The report also recommends that the Department of Enterprise and Employment, together with FAS and the Local Employment Service, should quickly introduce a pilot scheme for 18-21 year olds from disadvantaged backgrounds who have left school early with no educational qualifications and have been unemployed for most of the intervening period.

This scheme should provide an additional 750 places on community employment schemes at an estimated cost of £2.4 million and an additional 300 Vocational Training Opportunities Scheme places, at an estimated cost of £1.5 million. If this pilot scheme is successful, it should be extended to cover all the approximately 2,800 young people with no educational qualifications in this age group.

The report has three other key recommendations that `second chance' education should be directed at the most is advantaged, with provision for childcare costs and literacy and numerary programmes; a new high level inter-departmental working group should be set up to oversee the implementation of the NESF's recommendations and the Department of Education should work with other Departments and agencies to promote a `whole community' approach to educational disadvantage by linking parents, schools, community groups and employers in an area to work together to address everything from inadequate income and poor housing to absence of study facilities and curricular reform.

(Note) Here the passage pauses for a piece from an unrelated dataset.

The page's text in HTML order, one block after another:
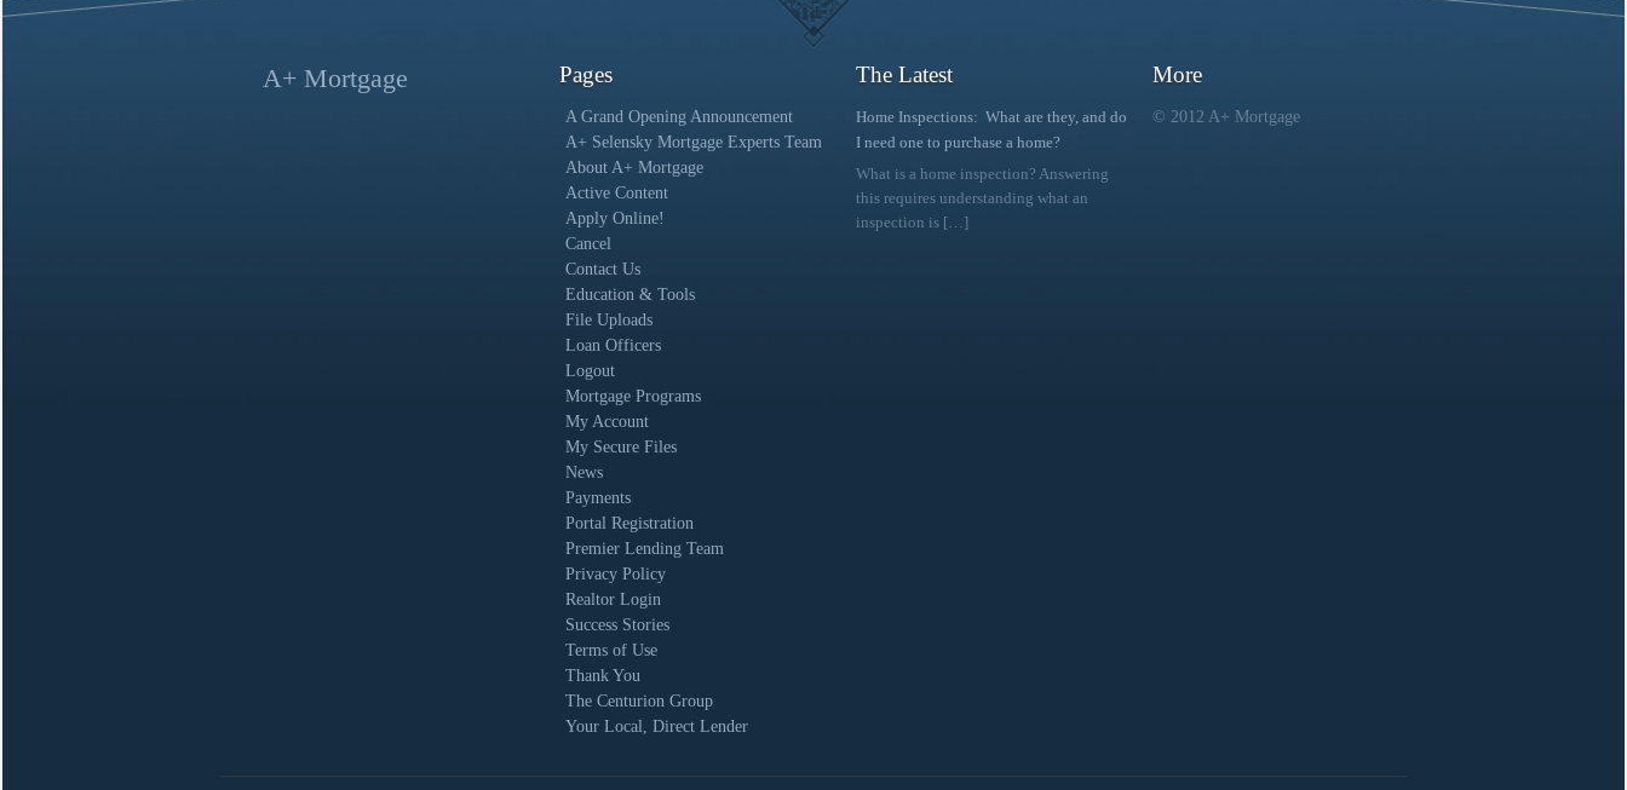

Other specific recommendations include the abolition of examination fees for disadvantaged families and the development of `tracking mechanisms' by which schools would be responsible for monitoring students' attendance levels, suspensions, expulsions and drop-outs so that the young people concerned can be helped properly.

The NESF estimates the total cost of its recommendations at around £12 million. It concedes this will require changes in government spending priorities, and suggests savings made because of declining pupil numbers could be diverted to fund its proposals.

THE education office of the Conference of Religious of Ireland welcomed the NESF report as the latest in a series of reports which underlined the link between education and poverty in Ireland, and recommended similar policies to deal with it.

However its director, Sister Teresa McCormack, questioned whether the political will existed to "undertake the kind of radical change of direction" suggested by the report. The Education Bill at the Budget, she said, had two recent opportunities to show that such will existed and they had been missed.

She criticised the Bill for failing to provide a legislative framework for tackling disadvantage. For example, the Bill had not provided for a committee to be attached to each regional education board to deal with issues of disadvantage, nor for any targetting of resources to the disadvantaged in the criteria for funding schools.

Similarly, she criticised the Budget for not extending the important Breaking the Cycle of Disadvantage scheme to more schools for not tackling the unfair nature of the capitation funding system for the increasing disproportion between the funding of third level education, which mainly benefits the better-off, and primary and secondary education and the continued tiny proportion of the education budget given to community and adult education, even though up to 58 per cent of the population left school before 15.